And so when they have a fire sale in one area to this degree, it’s going to draw a mom in. And while she is there, she is clearly going to shop for her kids. So when you have promotional events as large as these running, it left us with no choice but to compete on price.

And then when you look at what happens in our Q2 offerings and our product offerings, Q2 has historically been our lowest quarter of EPS and operating margin. And the fact that our summer fashion product is really commodity product much more so than any other quarter because there is no differentiated or there’s really no holiday product in Q2 like there is in Q1, Q3 and Q4. So the vast majority of our fashion product in the second quarter is made up of commodity categories of short mix and match and graphic tees, which we always say, which is the lion’s share of what we carry and what we sell in Q2, up until we get to the second week in July where we really convert to back-to-school.

So when you have competitors offering these commodity categories at fire sale prices and your AUCs are a decade high, it really doesn’t leave any room. So our total AUR for the quarter, as we had said, was planned up mid-singles and the breakout was faster than was planned up low-singles, the lowest of the year with our fashion plan because it is commodity product. And basics AUR was planned up low-teens. And we hit our AUR plan in basics and we missed fashion by a wide margin. And when you put the AUR miss against the retail sales, our internal projection is you get almost 500 basis points of margin miss that Rob mentioned for the quarter.
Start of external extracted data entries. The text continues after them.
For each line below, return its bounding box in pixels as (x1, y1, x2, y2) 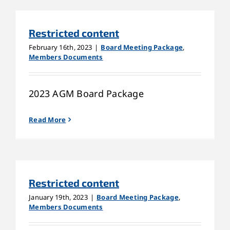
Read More (29, 114, 66, 124)
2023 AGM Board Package (29, 87, 144, 100)
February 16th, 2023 (29, 42, 92, 52)
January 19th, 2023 (29, 192, 88, 202)
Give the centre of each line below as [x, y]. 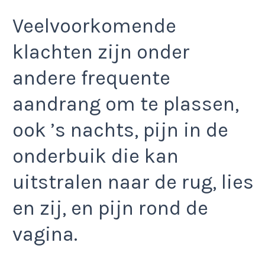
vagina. [45, 234]
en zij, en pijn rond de [110, 208]
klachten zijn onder [101, 52]
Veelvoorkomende [94, 26]
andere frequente [91, 78]
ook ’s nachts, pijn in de [120, 130]
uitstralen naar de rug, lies [133, 182]
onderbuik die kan [96, 156]

As you look forward to Q3 and Q4, we feel like we’ve derisked those two quarters by lowering our AUR projections for the back half. So we’ve taken what it were our previous AUR projections, which were up high-singles to up low-singles. And what we’ve done is we’ve kept our basics AUR plan intact because we’re delivering against that and continued to deliver against it and have delivered against it all year. It’s kind of markdown immune product, if you will, that has net zero liability, if you will. And what we’ve done is we’ve taken our fashion AURs for Q3 and Q4 down significantly from where they were.

And so, as I mentioned, as we look forward into the balance of this year from a margin point of view and certainly into ’23, we’re only three weeks into the quarter, but our AUR is holding up much better at the high-single-digits, both basics and fashion AUR are holding up well. And what we attribute that to is certainly the marketing efforts that we spoke about on the call, but also the fashion assortments in Q3 are very different than the fashion assortments in Q2, which are really commodity based.
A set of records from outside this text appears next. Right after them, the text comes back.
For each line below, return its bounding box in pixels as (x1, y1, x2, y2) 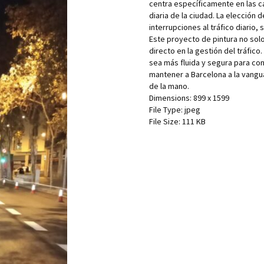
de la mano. (148, 81, 189, 91)
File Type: (148, 104, 183, 115)
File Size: (148, 116, 180, 127)
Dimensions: (148, 93, 192, 103)

So I think that the customer is clearly responding to some of the differentiated fashion product that we’ve brought in and some of the early holiday product that we’ve brought in with respect to like Halloween and Christmas. And I think that as we look forward, that just further reinforces that we need to continue to strategically diversify our offerings with respect to things like our initiatives around Gymboree, our initiatives around Amazon and our initiatives around Sugar & Jade, which we continue to focus on.

So I think when you look into Q3 — I mean, into 2023, and I will turn it over to Rob for some more thoughts on that, cotton is certainly a huge, huge problem for us this year at decade highs. And as those costs start to moderate, particularly in the back half of the year, there is significant gross margin opportunity for us, because as you pointed out, double-digit AURs and we’ve never really given the number, but they are significant, significant double-digit AURs. We still hold on to those even through a tough Q2 we ended flat.
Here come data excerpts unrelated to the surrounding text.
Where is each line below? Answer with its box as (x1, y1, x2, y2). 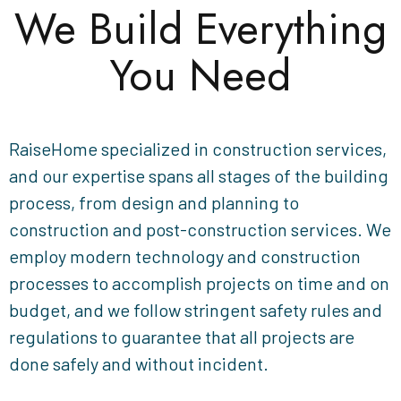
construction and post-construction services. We (9, 218, 391, 240)
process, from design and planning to (9, 191, 299, 213)
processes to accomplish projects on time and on (9, 271, 389, 294)
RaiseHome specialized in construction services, (9, 137, 387, 159)
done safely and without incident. (9, 352, 269, 374)
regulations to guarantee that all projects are (9, 325, 354, 347)
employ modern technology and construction (9, 244, 361, 267)
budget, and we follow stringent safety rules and (9, 298, 382, 320)

So our intention and our goal is to continue to hold on to those significant AUR increases we got during the pandemic. And when the cotton prices normalize, as I said, that is a huge, huge lift behind gross margin that’s coming for us, which we anticipate we’ll start to see in the back half of ’23.

Robert Helm — Chief Financial Officer

Jane is exactly right on the gross margin. There’s really four components. First, the cotton costs. Those impacted our gross — our AUCs by high-single-digits. Right now we’re in the middle of our summer buy. So we’d expect some moderation in the back half of the year and benefit as those cotton costs come down. The second component is inbound transportation costs. We don’t expect expedited air freight and the cost of weight on our first half margins this year to the degree next year. And we’ve seen recent moderation in container costs, so we expect for that to continue.

The third component is the occupancy cost. We’ve done really well on that over the last couple of years. And we still maintain a significant amount of financial flexibility with 75% of our leases coming up in the next 24 months. And with soft traffic, we think that positions us well for future negotiations savings. And the last piece is our focus on continuing to improve our e-commerce fulfillment.

Jay Sole — UBS — Analyst

Got it. If I can ask one more, Jane, just because you mentioned the importance of continuing to focus on Amazon and the other strategic initiatives. It sounds like that Amazon business continues to evolve and improve. Can you just give us — maybe dive in a little bit more and elaborate on what you saw in Amazon in the quarter and what’s giving you confidence about that business as you move into the back half of the year and next year?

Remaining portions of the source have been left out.